Literature DB >> 23766733

A neuroplasticity hypothesis of chronic stress in the basolateral amygdala.

Lara M Boyle1.   

Abstract

Chronic stress plays a role in the etiology of several affective and anxiety-related disorders. Despite this, its mechanistic effects on the brain are still unclear. Of particular interest is the effect of chronic stress on the amygdala, which plays a key role in the regulation of emotional responses and memory consolidation. This review proposes a neuroplasticity model for the effects of chronic stress in this region, emphasizing the roles of glutamate and BDNF signaling. This model provides a review of recent discoveries of the effects of chronic stress in the amygdala and reveals pathways for future research.

Entities:  

Keywords:  N-methyl-D-aspartate (NMDA) receptor; anandamide (AEA); basolateral amygdala (BLA); brain-derived neurotrophic factor (BDNF); chronic stress; fatty acid amide hydrolase (FAAH); glutamate; neuroplasticity; small-conductance Ca2+-activated K+ channels (SK channels)

Mesh:

Year:  2013        PMID: 23766733      PMCID: PMC3670432     

Source DB:  PubMed          Journal:  Yale J Biol Med        ISSN: 0044-0086


Introduction

Deep in the medial temporal lobes of the brain, two small, almond-shaped nuclei called the amygdalae play critical roles in the establishment of the human emotional experience [1,2] and memory consolidation [3,4,5]. When rodents [6,7] or humans [8,9,10] are exposed to chronic stress, defined as a prolonged period of exposure to potentially threatening or emotionally challenging stimuli, changes in behavior and morphology of the amygdala occur. Chronic stress and its effects on the amygdala both contribute to the formation of affective and anxiety disorders [11], which represent some of the foremost causes of disability worldwide [12]. Furthermore, studies have demonstrated that amygdalar activity is increased in patients suffering from anxiety and affective disorders [13,14]. While existing treatments benefit a large percentage of the population, there is still a significant need to develop better drug and behavioral therapies [15]. Due to the relationship between chronic stress, amygdalar activity, and the formation of affective and anxiety disorders, it is important to characterize the effects of chronic stress in this region. This paper will examine the biological basis for chronic-stress induced changes in the amygdala and the hippocampus (HC), as well as illuminate potential targets for future studies. In particular, the basolateral amygdala (BLA), which is critical in anxiety and memory consolidation [1,2,4,5], will be explored. The activity of the HC, a key structure for memory processes, also changes following a period of chronic stress [6,16] and will serve as a point of comparison for the effects on chronic stress in the brain.
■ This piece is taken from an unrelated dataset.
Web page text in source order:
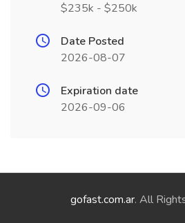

These observations will be used to form a “neuroplasticity hypothesis” of the effects of chronic stress in the amygdala. It will be shown that stress increases glutamatergic signaling in the BLA, resulting in enhanced brain-deprived neurotrophic factor (BDNF) expression and dendritic outgrowth. In contrast, chronic stress-induced increases in glutamatergic signaling in the hippocampus are accompanied by decreased BDNF signaling. These changes contribute to changes in BLA and HC morphology and activity, which then result in an enhanced stress response. By contributing to the understanding of chronic stress in the BLA, this hypothesis should aid in the search for better treatments of affective and anxiety disorders.

Chronic Stress Alters Synaptic Plasticity and Amygdala-Dependent Learning

When vertebrates are exposed to chronic stress for prolonged periods of time, a dichotomy appears in the morphology of different brain regions. In the rodent amygdala, chronic restraint stress (CRS) increases dendritic arborization in spiny pyramidal and stellate neurons [6]. In contrast, chronic stress leads to a loss of spines and dendritic branch points in the HC [6,16]. While the morphological changes in the hippocampus CA3 area are reversed within 21 days of the end of chronic stress [7], the changes in the BLA persist during this time. These changes are important because the hippocampus and amygdala play key roles in regulating the hypothalamic-pituitary-adrenal (HPA) axis [17]. The HPA axis controls the stress response through interactions between the hypothalamus, pituitary gland, and the adrenal gland. These responses regulate body processes such as digestion, the immune system, and mood. Inhibitory inputs from the amygdala and excitatory connections from the hippocampus project to inhibitory neurons in the paraventricular nucleus (PVN) and hypothalamus [18,19]. This implies that increasing input from the amygdala or decreasing input from the hippocampus (as occurs during chronic stress) enhances the net activity of the HPA axis. This dysregulation of the HPA axis is responsible for many of the negative effects of chronic stress on brain functioning and behavior [20,21]. In addition to changes in the HPA axis, chronic stress enhances the consolidation of memories in auditory fear conditioning [1,7], a task that depends on amygdala activity. This is supported by evidence that damage or inactivation of the amygdala impairs fear learning [3,4,5]. This result opposes that for hippocampal-dependent learning, where chronic stress impairs contextual memory in rats [22,23] and declarative memory in humans [24,25,26]. Chronic stress additionally leads to increased anxiety in rats, which has been associated with activity of the basolateral amygdala [1,2].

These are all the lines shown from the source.